Раздался женский голос, наполненный тревогой. Иисус обернулся. Женщина в темной накидке бежала к нему, вытянув руки.
– Учитель, тебе плохо? Ты упал!
Иисус узнал голос Марфы. И звуки любви.
– Мне уже лучше. Я возвращаюсь.
Однако Иисуса бросало из стороны в сторону. Марфа протянула ему руку. Она объяснила, что час назад, услышав, как хлопнула входная дверь, пошла проверить, не воры ли ее открыли. Затем она увидела уходящего Иисуса и, охваченная беспокойством, последовала за ним. Она стояла так близко от него, что он чувствовал тепло и запах ее тела. В ночи плясали обрывки плотского желания. Это нападение вызвало слишком сильное смятение и показало ему, насколько слабым было пламя его разума. Но оно также подстегнуло инстинкт самосохранения. Иисус вновь задрожал и хотел было отстраниться от женщины. Он тяжело дышал, сжав зубы. Внезапно он схватил Марфу и повалился вместе с ней на землю. Соприкосновение с ее кожей, бархатистыми грудями, шелковым лобком, губами, тяжесть ее плоти, расщелины и округлости, наполненные жизнью, – все это принесло ему успокоение. Поняла ли она? Но ведь она сжимала его руку своей рукой… Иисус старался не глядеть на Марфу. Он пустился в путь.
Что на него нашло?
Он хотел, чтобы она сжала его в своих объятиях.
Едва Иисус добрался до своей постели, он рухнул на нее как подкошенный и утонул во сне, словно труп в морской пучине.
Глава XII
Пророк в своем отечестве
– Говорю тебе, Иосия, ты и я, мы оба сейчас должны мыслить широко. Мы должны придать размах нашей торговле. Ты ведь, как и я, видел, сколько они, эти люди в Иерусалиме, потребляют овощей: чечевицу, салат латук, огурцы, козлобородник, цикорий, артишоки. Мы можем продавать им все, что выращиваем, и даже больше, если…
Типичный для Галилеи выговор. Мызник. Значит, и Иосия тоже должен быть мызником.
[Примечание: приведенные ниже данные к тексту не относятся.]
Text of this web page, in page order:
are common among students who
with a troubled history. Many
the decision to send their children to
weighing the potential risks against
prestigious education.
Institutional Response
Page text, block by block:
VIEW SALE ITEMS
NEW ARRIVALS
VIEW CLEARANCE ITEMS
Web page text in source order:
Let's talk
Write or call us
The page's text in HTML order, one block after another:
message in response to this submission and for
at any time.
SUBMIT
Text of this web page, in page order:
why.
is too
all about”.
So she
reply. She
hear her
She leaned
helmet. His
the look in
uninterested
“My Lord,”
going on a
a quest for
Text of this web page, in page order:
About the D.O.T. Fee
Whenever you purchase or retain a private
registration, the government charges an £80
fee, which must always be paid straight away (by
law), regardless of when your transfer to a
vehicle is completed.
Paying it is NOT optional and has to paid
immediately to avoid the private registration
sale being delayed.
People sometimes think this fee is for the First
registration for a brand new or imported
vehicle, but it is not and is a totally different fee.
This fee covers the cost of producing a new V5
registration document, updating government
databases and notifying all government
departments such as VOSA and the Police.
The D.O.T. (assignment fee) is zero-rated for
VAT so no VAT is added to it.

– Да, – ответил тот, другой, Иосия, – но подумай, сколько ослов и мулов нам потребуется, чтобы возить все эти овощи в Иерусалим. А ведь животных надо кормить! И что останется от салата латука и цикория после пяти дней пути на спине у мула да еще под палящим солнцем?…
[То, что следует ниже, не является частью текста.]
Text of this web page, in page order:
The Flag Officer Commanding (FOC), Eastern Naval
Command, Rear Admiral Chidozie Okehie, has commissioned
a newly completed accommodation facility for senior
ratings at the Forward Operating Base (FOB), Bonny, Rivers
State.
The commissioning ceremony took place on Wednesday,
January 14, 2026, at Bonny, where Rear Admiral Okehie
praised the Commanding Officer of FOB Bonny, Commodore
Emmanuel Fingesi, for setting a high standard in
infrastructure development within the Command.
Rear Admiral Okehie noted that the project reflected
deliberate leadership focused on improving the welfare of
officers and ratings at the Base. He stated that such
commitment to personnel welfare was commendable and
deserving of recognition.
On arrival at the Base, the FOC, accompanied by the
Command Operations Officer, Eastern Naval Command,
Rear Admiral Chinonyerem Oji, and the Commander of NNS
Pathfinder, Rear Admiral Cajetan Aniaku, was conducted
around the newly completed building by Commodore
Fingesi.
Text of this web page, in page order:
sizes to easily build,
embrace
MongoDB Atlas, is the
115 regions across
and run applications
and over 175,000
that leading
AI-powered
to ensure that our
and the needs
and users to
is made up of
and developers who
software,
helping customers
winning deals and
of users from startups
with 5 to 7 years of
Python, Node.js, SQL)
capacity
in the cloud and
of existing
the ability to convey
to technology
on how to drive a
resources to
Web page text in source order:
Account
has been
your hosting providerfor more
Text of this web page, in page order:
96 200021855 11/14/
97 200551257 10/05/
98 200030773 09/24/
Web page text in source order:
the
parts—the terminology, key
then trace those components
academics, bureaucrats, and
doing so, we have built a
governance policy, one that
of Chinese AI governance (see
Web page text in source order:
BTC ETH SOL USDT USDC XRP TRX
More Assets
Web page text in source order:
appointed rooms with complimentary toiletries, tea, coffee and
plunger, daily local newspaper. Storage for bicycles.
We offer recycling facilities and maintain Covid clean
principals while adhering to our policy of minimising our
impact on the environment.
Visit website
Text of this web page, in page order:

Голоса стали громче. Кто-то из мужчин постучал в дверь, и, не дожидаясь ответа, они вошли. Но в доме был один Иисус, который сидел на корточках и грыз семена люпина, размоченные в воде.
– А Симон… – начал один из мызников, но, заметив Иисуса, замолчал.
– Симон скоро вернется, – ответил Иисус.
Губы пришельцев зашевелились, но ни один из них так и не произнес ни слова. Иисус улыбнулся, встал и стряхнул шелуху с платья.